Qwen 3 Is Here… But Where’s DeepSeek-R2?!
AI Summary
Overview of Quen 3
- Release Context: Recent launch by Alibaba, anticipated alongside Deepseek R2.
- Model Name: Quen 3235B A22B, indicating:
- 235 billion parameters (large but not the largest)
- 22 billion active parameters (activated for specific tasks).
Key Features
- Model Architecture: Mixture of experts model for efficiency, activating only specialized experts for given tasks.
- Performance Benchmarks:
- 95% on Arena Hard, outperformed Deepseek R1, 01, and 03 Mini.

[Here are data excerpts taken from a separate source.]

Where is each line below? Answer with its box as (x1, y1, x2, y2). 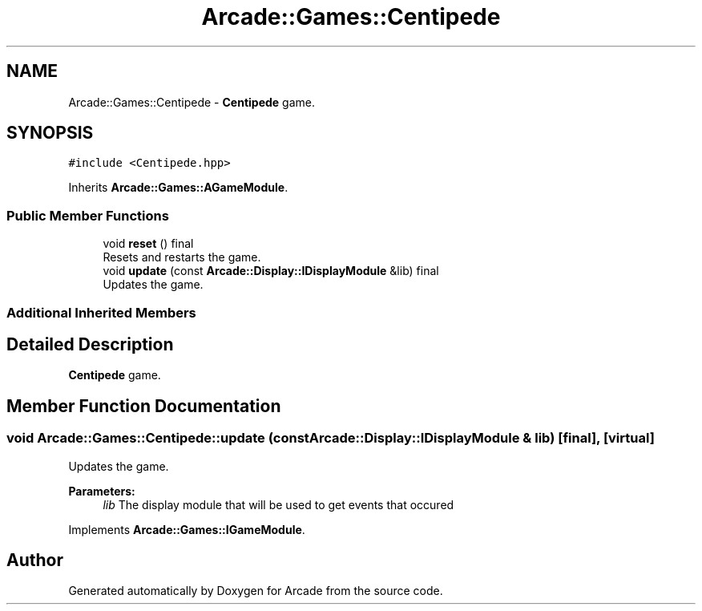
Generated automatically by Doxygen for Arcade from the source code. (68, 584, 443, 598)
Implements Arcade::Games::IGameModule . (68, 522, 305, 536)
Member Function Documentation (6, 395, 281, 416)
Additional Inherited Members (6, 304, 196, 321)
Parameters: (68, 484, 135, 498)
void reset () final (103, 237, 194, 251)
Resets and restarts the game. (103, 250, 261, 265)
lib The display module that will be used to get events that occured (103, 497, 454, 512)
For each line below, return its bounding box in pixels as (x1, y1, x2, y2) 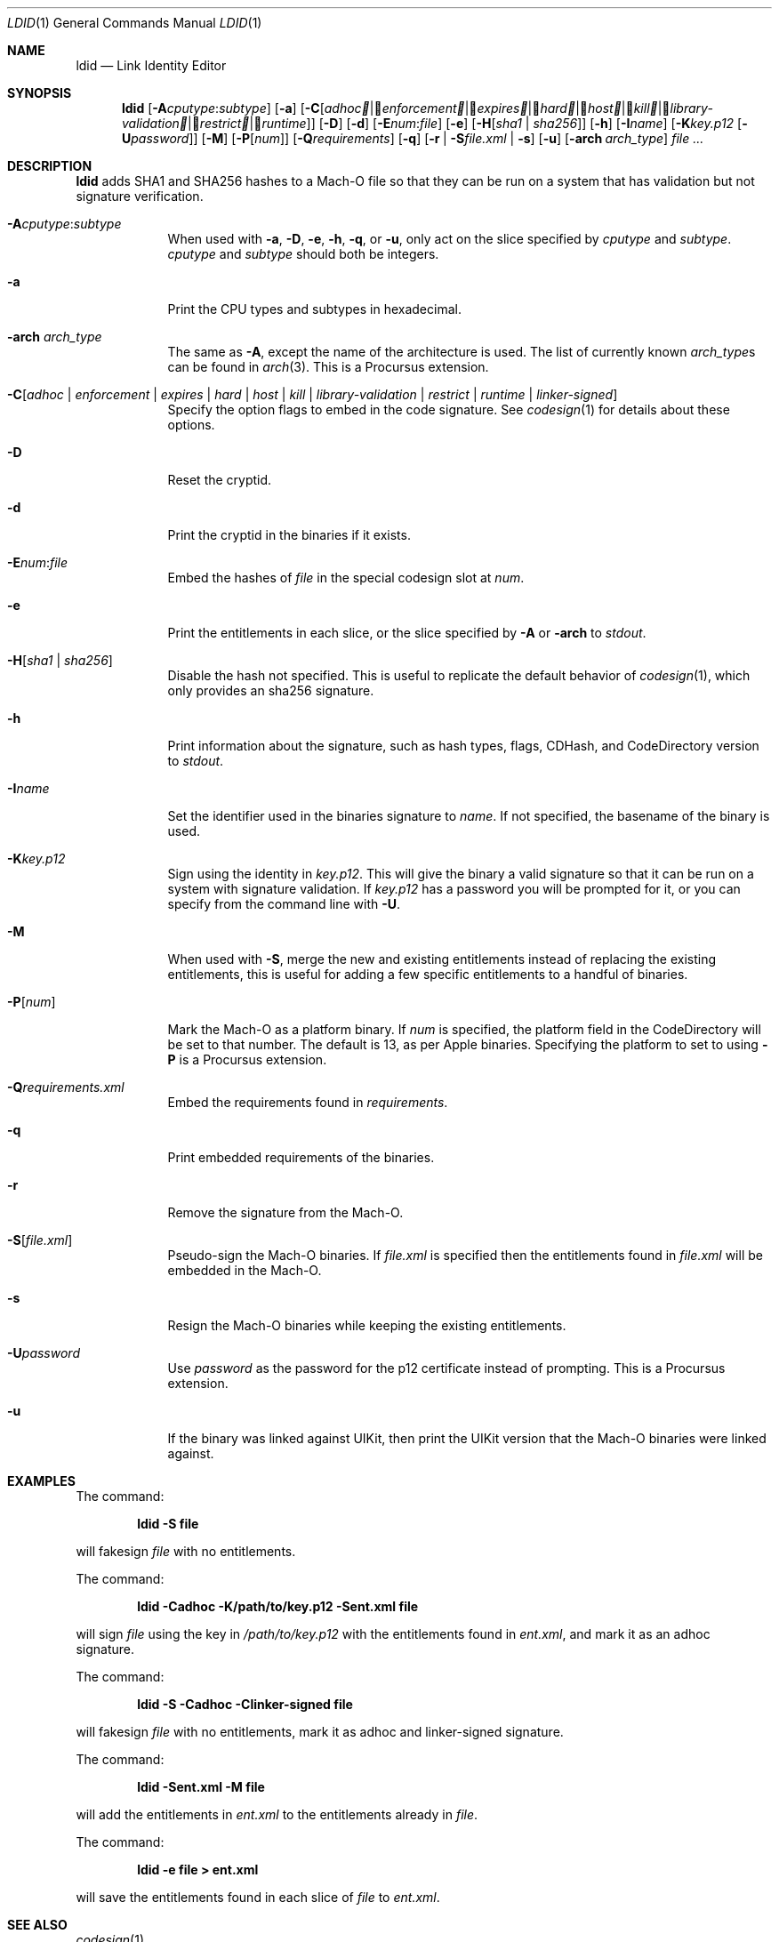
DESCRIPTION (7, 158, 92, 173)
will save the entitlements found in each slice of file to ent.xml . (76, 1890, 440, 1905)
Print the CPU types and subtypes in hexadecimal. (167, 301, 462, 317)
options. (167, 417, 215, 432)
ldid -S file (137, 1516, 199, 1531)
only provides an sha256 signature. (167, 683, 374, 698)
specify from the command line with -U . (167, 896, 401, 911)
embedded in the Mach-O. (167, 1263, 322, 1278)
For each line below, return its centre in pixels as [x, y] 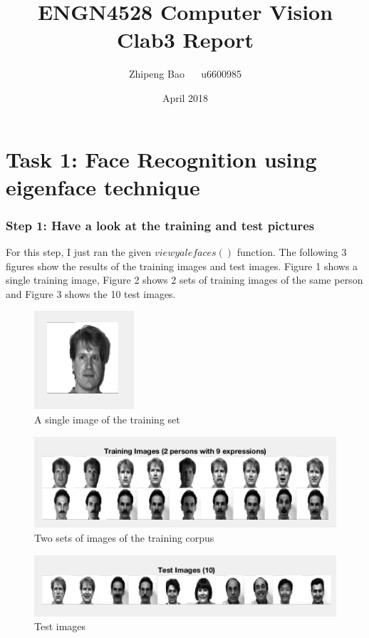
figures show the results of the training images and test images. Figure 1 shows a [182, 266]
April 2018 [185, 97]
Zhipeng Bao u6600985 [185, 74]
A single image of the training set [107, 420]
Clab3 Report [185, 40]
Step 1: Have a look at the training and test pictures [160, 225]
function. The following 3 [292, 252]
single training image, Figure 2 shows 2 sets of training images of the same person [184, 280]
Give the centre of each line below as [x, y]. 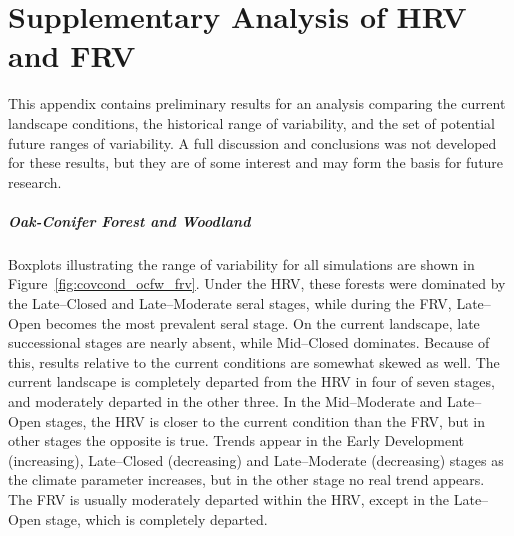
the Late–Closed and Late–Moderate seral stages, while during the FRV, [230, 303]
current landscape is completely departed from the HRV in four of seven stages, [251, 381]
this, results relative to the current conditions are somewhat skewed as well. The [254, 361]
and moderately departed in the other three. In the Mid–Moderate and [225, 401]
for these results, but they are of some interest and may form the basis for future [256, 162]
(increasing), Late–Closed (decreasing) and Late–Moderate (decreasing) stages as [256, 459]
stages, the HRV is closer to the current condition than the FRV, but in [265, 420]
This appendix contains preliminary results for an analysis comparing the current [257, 103]

- 85% and 81% on Amy 24 and Amy 25 math benchmarks, just behind Gemini 2.5 Pro.
- Outperformed Gemini 2.5 Pro in coding benchmarks (Code Forces).
- Additional Versions: Includes a Quen 3 32B dense model and other variants ranging from 600 million to 30 billion parameters.
- Open Source Availability: Enhances access for researchers and startups, impacting global AI innovation.
- Hybrid Thinkers: Capable of both reasoning and non-reasoning tasks, boosting performance on math and coding.
- Expanded Dataset: Pre-trained on about 36 trillion tokens (compared to 18 trillion for Quen 2.5), covering 119 languages.
- Agentic Capabilities: Optimized for coding and improved support for Anthropic’s MCP (Model Context Protocol).
Conclusion
- Quen 3 is a formidable addition to the AI landscape, competing closely with existing models like Gemini 2.5 Pro, with upcoming updates from Deepseek promising further developments.